Abstracts

Rationale: Syndromes featuring seizures, intellectual disability and spastic paraparesis have  known familial contributions  Over 48 loci and 25 genes have been identified for hereditary spastic paraplegias, of which at least ten are dominantly inherited, and proteins involved in intracellular trafficking, mitochondrial metabolism, and myelination are disrupted.
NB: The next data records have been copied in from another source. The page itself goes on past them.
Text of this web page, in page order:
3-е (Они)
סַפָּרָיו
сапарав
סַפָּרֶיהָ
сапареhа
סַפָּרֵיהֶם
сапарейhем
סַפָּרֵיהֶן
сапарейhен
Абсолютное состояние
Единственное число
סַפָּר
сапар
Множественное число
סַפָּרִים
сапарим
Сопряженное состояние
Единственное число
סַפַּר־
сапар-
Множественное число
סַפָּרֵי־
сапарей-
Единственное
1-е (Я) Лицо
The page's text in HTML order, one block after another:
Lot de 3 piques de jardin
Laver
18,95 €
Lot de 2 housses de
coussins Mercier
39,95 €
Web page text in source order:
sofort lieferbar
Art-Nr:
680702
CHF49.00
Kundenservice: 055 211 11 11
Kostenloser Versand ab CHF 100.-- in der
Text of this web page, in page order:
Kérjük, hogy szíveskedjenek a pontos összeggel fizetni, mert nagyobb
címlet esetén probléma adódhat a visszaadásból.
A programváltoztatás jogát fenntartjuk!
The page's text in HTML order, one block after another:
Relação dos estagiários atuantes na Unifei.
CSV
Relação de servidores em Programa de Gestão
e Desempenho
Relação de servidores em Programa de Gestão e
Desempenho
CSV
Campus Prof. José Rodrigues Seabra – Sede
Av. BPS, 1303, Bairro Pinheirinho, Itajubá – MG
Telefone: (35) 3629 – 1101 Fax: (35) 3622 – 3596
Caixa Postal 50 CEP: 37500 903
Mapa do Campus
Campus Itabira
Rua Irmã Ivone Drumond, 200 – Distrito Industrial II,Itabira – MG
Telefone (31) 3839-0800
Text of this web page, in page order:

Here we implicate a new gene pathway in this genetically heterogeneous disorder. Methods: We studied a three-generation Australian family with childhood-onset tonic-clonic seizures and myoclonic jerks, developmental delay and regression, and spastic paraparesis. Mildly affected subjects just had seizures without spastic paraparesis or intellectual impairment. We performed exome sequencing of two severely affected sisters. Results: We identified a novel missense mutation (c.3952A>G; p.I1318V) in the CADPS gene encoding the calcium-dependent activator protein for secretion. Segregation analysis was consistent with dominant inheritance through the paternal line. The CADPS gene is intolerant to variation and the novel mutation is located towards the C-terminal end of the protein in a region known to mediate association of dense core vesicles with target membranes at presynaptic neuronal terminals. Key to this association is tethering to target membranes via high affinity with components of the SNARE complex, such as SNAP25 that has previously been implicated in epileptic encephalopathies. Conclusions: Our data supports perturbation of synaptic transmission at presynaptic terminals in this complex familial syndrome. We are now pursuing additional CADPS mutations in unrelated cases, and performing functional studies on fibroblast cell lines from family members to elucidate pathogenic mechanisms.     Funding: This study was supported by National Health and Medical Research Council Program Grant (1091593) to S.F.B, and I.E.S., a Project Grant (1129054) to S.F.B, a Project Grant (1079058) to M.S.H, and a R.D. Wright Career Development Fellowship (1063799) to M.S.H.